The remained ratio of HEPT over time during enzyme degradation. Data are presented as mean ± SD (n = 3). *p < 0.05; **p < 0.01.
Conclusion
A pH-responsive multifunctional polyamino acid-based micellar drug carrier HEPT encapsulated with CUR and DOX was prepared, the loading capacity was up to 50.9 ± 4.3% for CUR and 26.0 ± 1.9% for DOX. Tyr was grafted onto PASP to form amphiphilic polypeptide chains, and the effect of graft rate on drug loading capacity was discussed aiming to understand the loading mechanism of hydrophobic drugs. The suitable particle size endowed vehicles with passive targeting capacity, and the instinct pH-sensitive HEPT carrier expanded and disintegrated progressively when triggered by the acidic microenvironment, facilitating drugs release with relative steady weight ratio. The HA ligand promoted cellular uptake of drugs released from (DOX+CUR)@HEPT nanoparticles by active targeting capacity.

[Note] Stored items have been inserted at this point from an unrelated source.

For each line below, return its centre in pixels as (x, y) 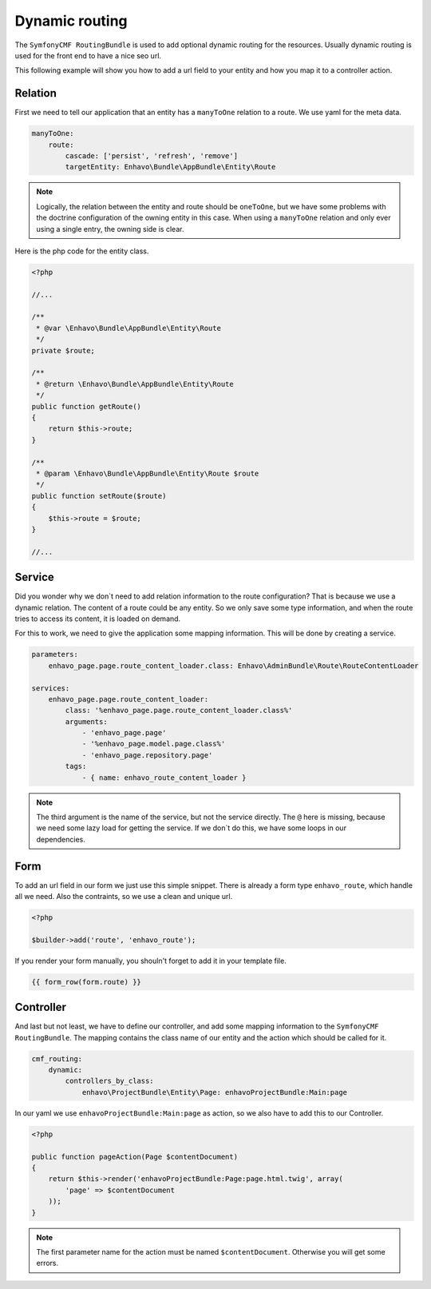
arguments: (86, 722)
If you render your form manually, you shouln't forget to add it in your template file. (150, 961)
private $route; (63, 350)
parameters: (55, 654)
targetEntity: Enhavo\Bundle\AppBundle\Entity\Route (170, 167)
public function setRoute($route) (99, 496)
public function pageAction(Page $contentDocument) (135, 1156)
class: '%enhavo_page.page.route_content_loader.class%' (179, 710)
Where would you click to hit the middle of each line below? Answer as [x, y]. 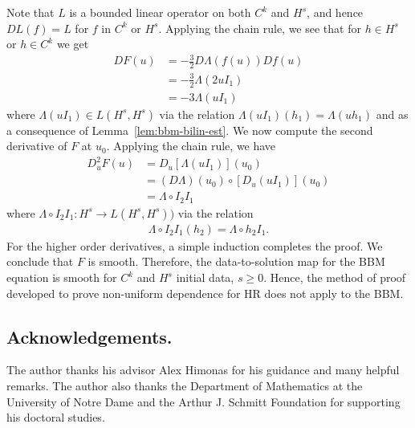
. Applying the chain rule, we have [191, 146]
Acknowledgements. [90, 336]
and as [392, 114]
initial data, [205, 277]
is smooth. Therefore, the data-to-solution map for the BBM [236, 261]
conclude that [40, 261]
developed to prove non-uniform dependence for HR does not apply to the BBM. [205, 293]
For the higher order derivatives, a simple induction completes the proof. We [195, 245]
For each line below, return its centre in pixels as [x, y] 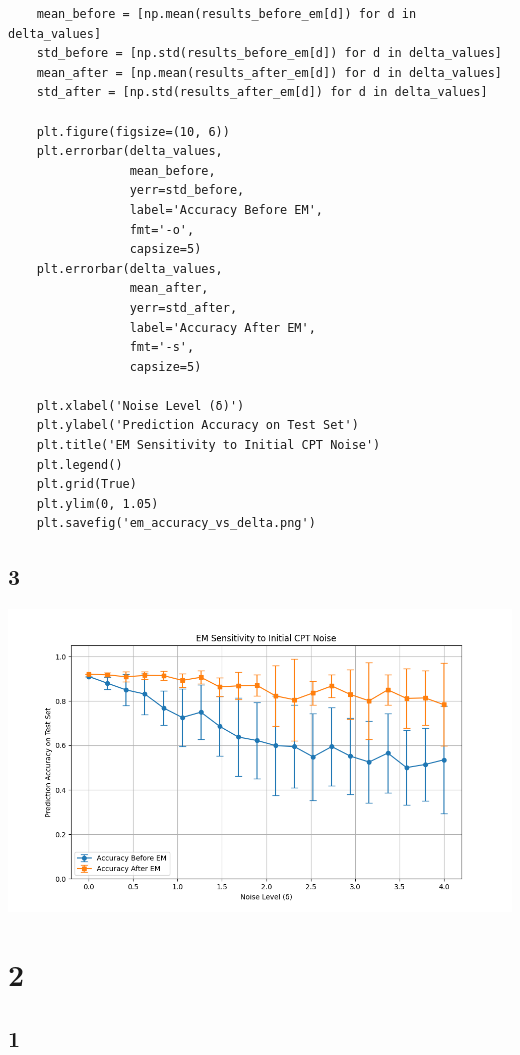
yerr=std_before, [187, 190]
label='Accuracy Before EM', [226, 209]
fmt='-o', [162, 229]
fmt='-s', [162, 347]
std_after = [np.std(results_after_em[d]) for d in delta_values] [262, 92]
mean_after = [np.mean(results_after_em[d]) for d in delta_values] [269, 72]
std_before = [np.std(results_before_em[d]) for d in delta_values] [269, 53]
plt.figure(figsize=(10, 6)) [133, 131]
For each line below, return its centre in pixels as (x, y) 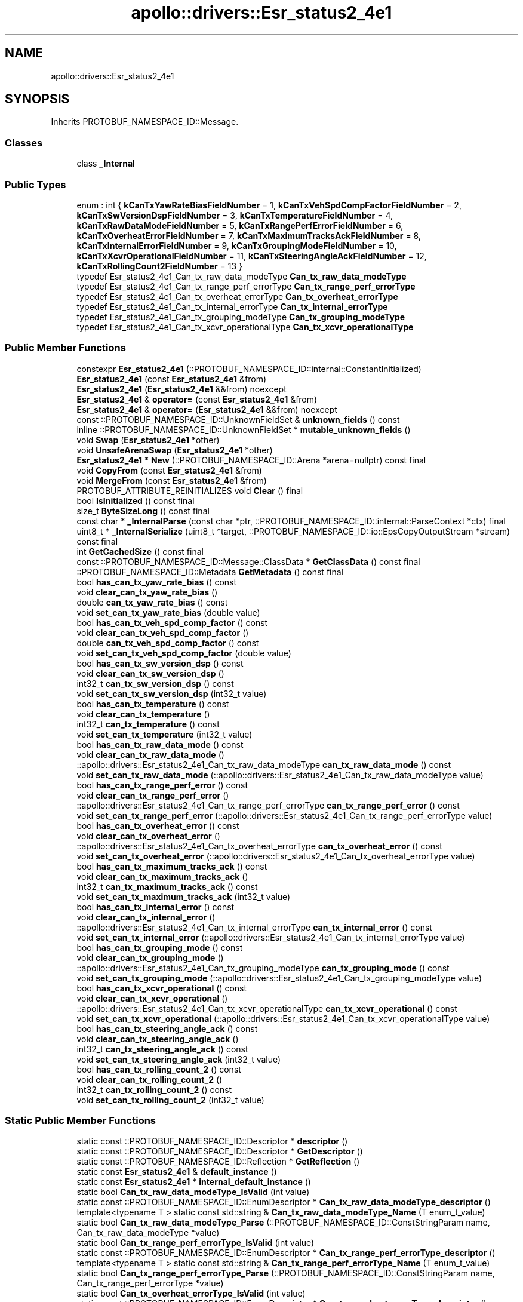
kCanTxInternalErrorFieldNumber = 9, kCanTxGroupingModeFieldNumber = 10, (237, 245)
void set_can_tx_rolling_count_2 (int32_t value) (170, 1100)
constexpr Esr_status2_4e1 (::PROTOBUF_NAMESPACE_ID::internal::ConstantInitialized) (249, 369)
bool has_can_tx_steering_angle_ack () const (167, 1028)
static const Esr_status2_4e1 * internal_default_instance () (194, 1182)
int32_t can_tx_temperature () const (148, 724)
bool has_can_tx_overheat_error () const (158, 825)
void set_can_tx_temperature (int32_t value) (164, 734)
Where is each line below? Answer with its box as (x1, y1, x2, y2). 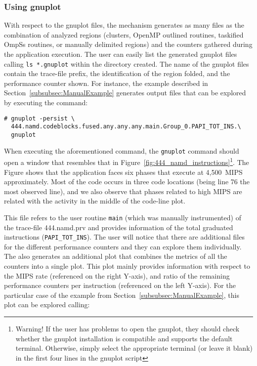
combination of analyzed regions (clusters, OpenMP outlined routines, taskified (4, 29, 244, 40)
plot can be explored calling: (4, 299, 90, 310)
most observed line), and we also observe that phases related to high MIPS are (4, 186, 242, 196)
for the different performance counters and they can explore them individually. (4, 241, 242, 251)
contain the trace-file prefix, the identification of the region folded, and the (4, 68, 230, 79)
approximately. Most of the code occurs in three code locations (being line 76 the (4, 176, 250, 187)
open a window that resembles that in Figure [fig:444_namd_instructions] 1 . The (4, 156, 249, 167)
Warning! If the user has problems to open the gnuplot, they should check (15, 323, 240, 333)
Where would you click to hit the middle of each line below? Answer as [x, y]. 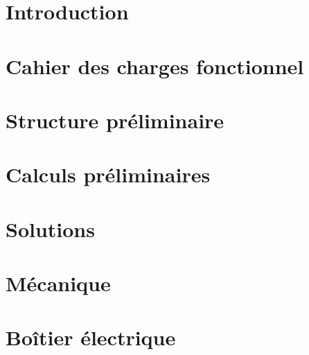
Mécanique [58, 283]
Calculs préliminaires [108, 174]
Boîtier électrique [91, 337]
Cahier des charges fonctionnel [155, 66]
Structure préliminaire [115, 120]
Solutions [50, 228]
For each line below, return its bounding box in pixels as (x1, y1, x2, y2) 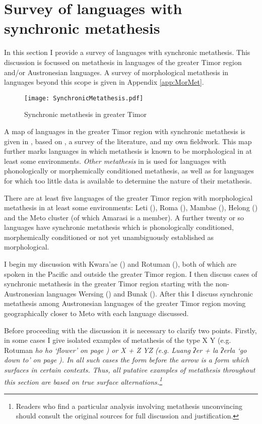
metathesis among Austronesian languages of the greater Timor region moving (4, 298, 246, 309)
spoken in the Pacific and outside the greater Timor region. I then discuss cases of (4, 268, 257, 279)
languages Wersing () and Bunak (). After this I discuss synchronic (46, 288, 253, 298)
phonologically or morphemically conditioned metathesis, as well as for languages (4, 165, 254, 176)
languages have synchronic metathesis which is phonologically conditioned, (4, 222, 234, 232)
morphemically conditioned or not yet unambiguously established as (4, 231, 214, 242)
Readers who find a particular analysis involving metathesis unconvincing (16, 400, 242, 411)
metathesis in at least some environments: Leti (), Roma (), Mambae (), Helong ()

The cytotoxicity test verified that the pH-responsive targeting co-delivery nanoparticles (DOX+CUR)@HEPT showed higher cytotoxicity than that of the free combination of (DOX+CUR), which indicated that the rationally designed carrier structure help optimize the drugs release profiles. Besides, the co-administration of both hydrophobic and hydrophilic molecules by the well-designed multifunctional micelle vehicles can be extended to other types of drugs to maximize the synergistic effect.
Footnotes
Declaration of Conflicting Interests
The author(s) declared no potential conflicts of interest with respect to the research, authorship, and/or publication of this article.
Funding
The author(s) received no financial support for the research, authorship, and/or publication of this article.